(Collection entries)

=== Section Start ===

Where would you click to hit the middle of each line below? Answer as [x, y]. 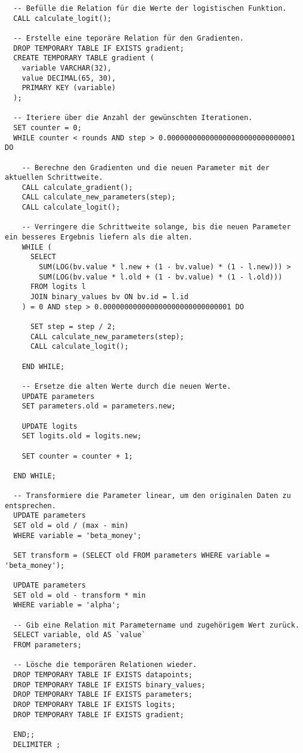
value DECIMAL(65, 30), [69, 78]
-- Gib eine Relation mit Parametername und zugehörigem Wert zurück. [156, 625]
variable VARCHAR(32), [67, 68]
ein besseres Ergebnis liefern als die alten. [99, 237]
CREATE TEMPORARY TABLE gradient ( [84, 58]
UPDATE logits [50, 426]
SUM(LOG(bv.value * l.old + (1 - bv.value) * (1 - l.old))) [161, 277]
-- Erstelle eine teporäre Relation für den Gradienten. [129, 38]
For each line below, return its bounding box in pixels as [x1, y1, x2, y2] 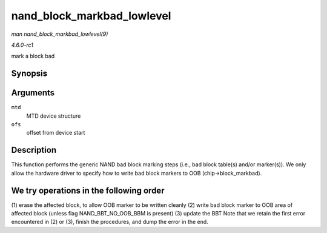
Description [11, 145, 57, 155]
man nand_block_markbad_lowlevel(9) [11, 30, 108, 38]
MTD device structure [26, 112, 81, 120]
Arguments [11, 88, 55, 98]
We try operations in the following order [11, 185, 165, 195]
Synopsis [11, 69, 48, 79]
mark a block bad [11, 52, 55, 60]
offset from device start [26, 129, 85, 137]

=== Section End ===

● **What you should do**
Copy each entry exactly as written. Pictures do not belong in the copy.

● **Result for this exercise**
Where would you click to hit the middle of each line below? Answer as [x, y]. 
value DECIMAL(65, 30), [69, 78]
-- Gib eine Relation mit Parametername und zugehörigem Wert zurück. [156, 625]
variable VARCHAR(32), [67, 68]
ein besseres Ergebnis liefern als die alten. [99, 237]
CREATE TEMPORARY TABLE gradient ( [84, 58]
UPDATE logits [50, 426]
SUM(LOG(bv.value * l.old + (1 - bv.value) * (1 - l.old))) [161, 277]
-- Erstelle eine teporäre Relation für den Gradienten. [129, 38]
For each line below, return its bounding box in pixels as [x1, y1, x2, y2] 
Description [11, 145, 57, 155]
man nand_block_markbad_lowlevel(9) [11, 30, 108, 38]
MTD device structure [26, 112, 81, 120]
Arguments [11, 88, 55, 98]
We try operations in the following order [11, 185, 165, 195]
Synopsis [11, 69, 48, 79]
mark a block bad [11, 52, 55, 60]
offset from device start [26, 129, 85, 137]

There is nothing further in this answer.